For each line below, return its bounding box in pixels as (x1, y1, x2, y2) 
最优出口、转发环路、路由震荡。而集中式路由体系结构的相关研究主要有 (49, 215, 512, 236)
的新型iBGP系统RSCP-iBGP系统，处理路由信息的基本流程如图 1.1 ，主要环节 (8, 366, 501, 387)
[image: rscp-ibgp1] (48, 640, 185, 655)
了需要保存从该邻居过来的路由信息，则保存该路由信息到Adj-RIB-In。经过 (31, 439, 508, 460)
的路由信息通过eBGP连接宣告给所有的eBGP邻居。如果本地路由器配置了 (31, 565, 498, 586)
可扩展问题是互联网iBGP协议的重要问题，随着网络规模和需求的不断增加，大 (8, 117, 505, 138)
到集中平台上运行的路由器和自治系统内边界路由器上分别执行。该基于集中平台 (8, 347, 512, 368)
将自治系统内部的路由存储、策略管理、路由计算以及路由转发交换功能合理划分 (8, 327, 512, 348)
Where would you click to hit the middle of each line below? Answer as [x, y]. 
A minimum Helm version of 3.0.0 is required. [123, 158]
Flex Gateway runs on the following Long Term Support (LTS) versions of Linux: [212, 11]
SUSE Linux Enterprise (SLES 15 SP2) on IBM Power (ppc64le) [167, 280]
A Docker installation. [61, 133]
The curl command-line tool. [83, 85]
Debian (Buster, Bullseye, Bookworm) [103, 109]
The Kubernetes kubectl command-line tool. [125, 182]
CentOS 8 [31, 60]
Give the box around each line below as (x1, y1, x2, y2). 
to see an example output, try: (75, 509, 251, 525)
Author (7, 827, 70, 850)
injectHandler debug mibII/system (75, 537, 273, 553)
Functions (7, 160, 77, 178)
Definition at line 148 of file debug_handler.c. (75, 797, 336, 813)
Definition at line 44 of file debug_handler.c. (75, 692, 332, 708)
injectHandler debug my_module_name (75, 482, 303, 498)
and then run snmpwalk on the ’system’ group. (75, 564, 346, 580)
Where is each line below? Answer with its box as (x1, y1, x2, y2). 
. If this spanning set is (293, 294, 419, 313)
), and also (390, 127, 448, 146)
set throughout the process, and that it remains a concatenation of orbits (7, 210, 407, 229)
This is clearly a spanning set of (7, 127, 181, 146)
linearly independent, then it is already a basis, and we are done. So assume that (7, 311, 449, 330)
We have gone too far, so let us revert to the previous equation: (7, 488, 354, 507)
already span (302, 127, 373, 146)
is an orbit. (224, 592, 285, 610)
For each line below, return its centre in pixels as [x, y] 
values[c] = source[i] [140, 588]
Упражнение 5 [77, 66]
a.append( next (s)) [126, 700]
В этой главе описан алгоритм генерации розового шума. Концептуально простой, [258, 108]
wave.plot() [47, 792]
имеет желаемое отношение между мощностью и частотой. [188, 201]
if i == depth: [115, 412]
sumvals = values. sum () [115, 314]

=-=-=-=-=

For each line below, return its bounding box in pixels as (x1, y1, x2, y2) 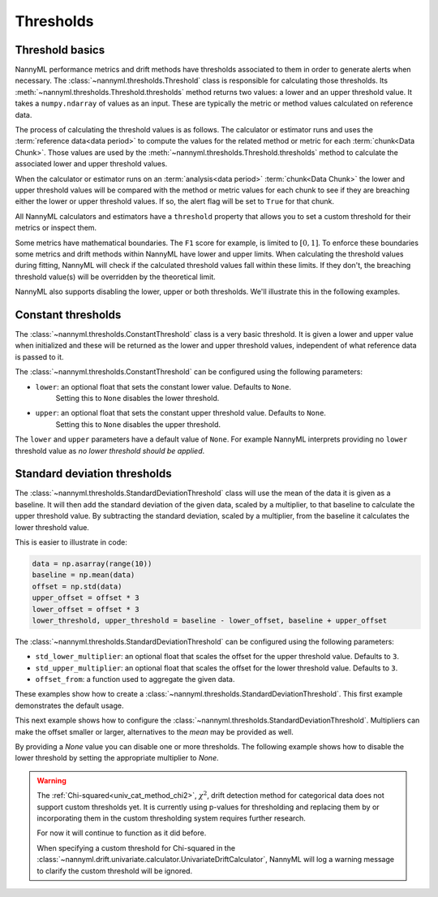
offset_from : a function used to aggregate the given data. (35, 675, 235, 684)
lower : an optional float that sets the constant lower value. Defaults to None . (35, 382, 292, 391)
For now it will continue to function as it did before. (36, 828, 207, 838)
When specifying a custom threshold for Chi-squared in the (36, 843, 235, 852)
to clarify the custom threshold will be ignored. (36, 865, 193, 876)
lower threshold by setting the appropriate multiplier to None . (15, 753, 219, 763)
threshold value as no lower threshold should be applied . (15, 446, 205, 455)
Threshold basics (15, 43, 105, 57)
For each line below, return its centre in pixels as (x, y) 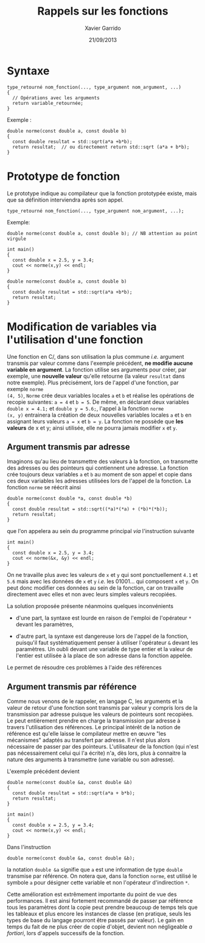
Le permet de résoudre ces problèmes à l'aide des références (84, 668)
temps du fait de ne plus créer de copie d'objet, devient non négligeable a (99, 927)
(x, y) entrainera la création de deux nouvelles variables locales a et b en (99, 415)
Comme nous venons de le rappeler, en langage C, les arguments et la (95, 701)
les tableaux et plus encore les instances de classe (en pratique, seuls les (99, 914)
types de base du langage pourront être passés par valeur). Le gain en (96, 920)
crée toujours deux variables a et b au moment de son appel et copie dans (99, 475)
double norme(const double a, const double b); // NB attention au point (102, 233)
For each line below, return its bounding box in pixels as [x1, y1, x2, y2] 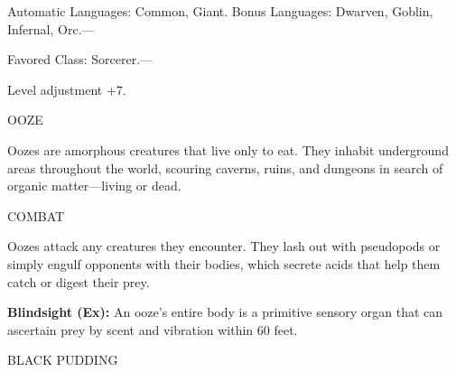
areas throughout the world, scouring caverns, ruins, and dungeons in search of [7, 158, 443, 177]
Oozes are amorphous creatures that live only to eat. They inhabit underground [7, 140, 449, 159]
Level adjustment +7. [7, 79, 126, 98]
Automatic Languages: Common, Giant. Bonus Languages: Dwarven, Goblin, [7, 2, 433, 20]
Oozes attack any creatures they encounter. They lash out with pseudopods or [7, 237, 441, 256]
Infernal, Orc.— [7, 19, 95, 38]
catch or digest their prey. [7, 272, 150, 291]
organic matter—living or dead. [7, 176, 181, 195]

=-=-=-=-=

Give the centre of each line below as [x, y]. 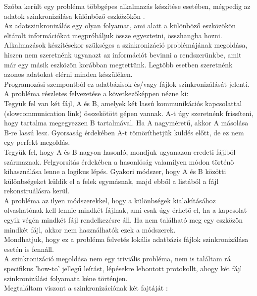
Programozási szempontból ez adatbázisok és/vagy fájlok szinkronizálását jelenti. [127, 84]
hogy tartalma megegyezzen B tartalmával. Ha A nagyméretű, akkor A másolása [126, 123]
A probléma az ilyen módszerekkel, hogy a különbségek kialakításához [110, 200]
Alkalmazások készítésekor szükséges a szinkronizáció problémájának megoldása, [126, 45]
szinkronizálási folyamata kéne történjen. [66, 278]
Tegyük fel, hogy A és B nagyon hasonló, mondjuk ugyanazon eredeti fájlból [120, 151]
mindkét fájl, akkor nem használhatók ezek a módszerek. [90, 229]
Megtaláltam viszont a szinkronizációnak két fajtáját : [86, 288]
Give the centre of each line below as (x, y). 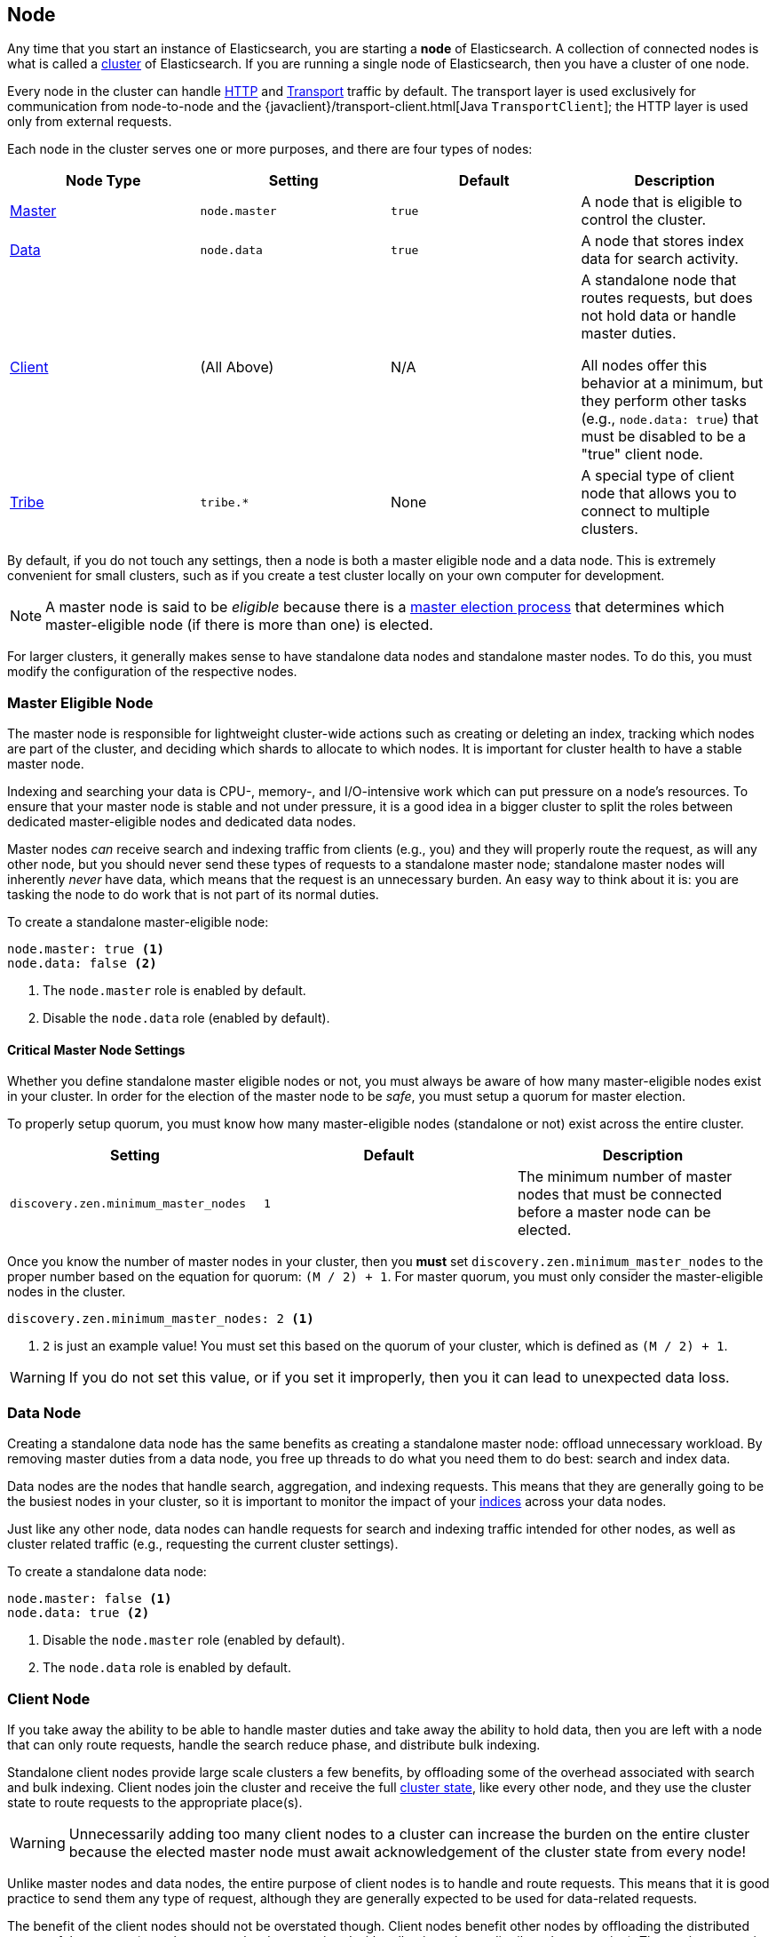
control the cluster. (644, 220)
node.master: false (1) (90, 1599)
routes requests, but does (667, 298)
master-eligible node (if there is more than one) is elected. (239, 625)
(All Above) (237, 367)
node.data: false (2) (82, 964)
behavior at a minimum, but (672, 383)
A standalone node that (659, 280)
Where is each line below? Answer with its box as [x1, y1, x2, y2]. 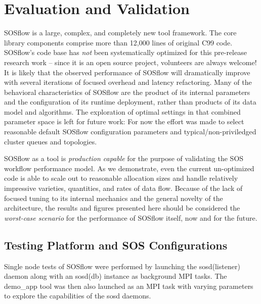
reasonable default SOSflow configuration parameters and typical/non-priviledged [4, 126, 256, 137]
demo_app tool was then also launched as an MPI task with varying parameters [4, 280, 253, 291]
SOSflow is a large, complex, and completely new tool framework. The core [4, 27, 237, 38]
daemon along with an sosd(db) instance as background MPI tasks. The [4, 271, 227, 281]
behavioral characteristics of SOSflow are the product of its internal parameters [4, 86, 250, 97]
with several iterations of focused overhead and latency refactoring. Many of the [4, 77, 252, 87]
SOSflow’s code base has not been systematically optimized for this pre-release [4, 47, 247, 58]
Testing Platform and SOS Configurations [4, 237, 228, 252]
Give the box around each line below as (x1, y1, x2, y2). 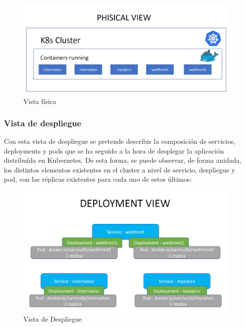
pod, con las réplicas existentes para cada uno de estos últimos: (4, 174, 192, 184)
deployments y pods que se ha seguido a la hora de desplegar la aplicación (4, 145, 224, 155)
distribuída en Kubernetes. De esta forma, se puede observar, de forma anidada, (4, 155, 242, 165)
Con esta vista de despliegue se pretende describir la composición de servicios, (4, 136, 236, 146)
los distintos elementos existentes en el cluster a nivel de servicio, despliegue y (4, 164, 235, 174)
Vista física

=-=-=-=-=

Above, find the line holding "les tableaux et" and the line holding "organic matter—living or". Print exactly those two lines and every line between them, but no pictures.

Answer section:
les tableaux et plus encore les instances de classe (en pratique, seuls les (99, 914)
types de base du langage pourront être passés par valeur). Le gain en (96, 920)
crée toujours deux variables a et b au moment de son appel et copie dans (99, 475)
double norme(const double a, const double b); // NB attention au point (102, 233)
For each line below, return its bounding box in pixels as [x1, y1, x2, y2] 
areas throughout the world, scouring caverns, ruins, and dungeons in search of [7, 158, 443, 177]
Oozes are amorphous creatures that live only to eat. They inhabit underground [7, 140, 449, 159]
Level adjustment +7. [7, 79, 126, 98]
Automatic Languages: Common, Giant. Bonus Languages: Dwarven, Goblin, [7, 2, 433, 20]
Oozes attack any creatures they encounter. They lash out with pseudopods or [7, 237, 441, 256]
Infernal, Orc.— [7, 19, 95, 38]
catch or digest their prey. [7, 272, 150, 291]
organic matter—living or dead. [7, 176, 181, 195]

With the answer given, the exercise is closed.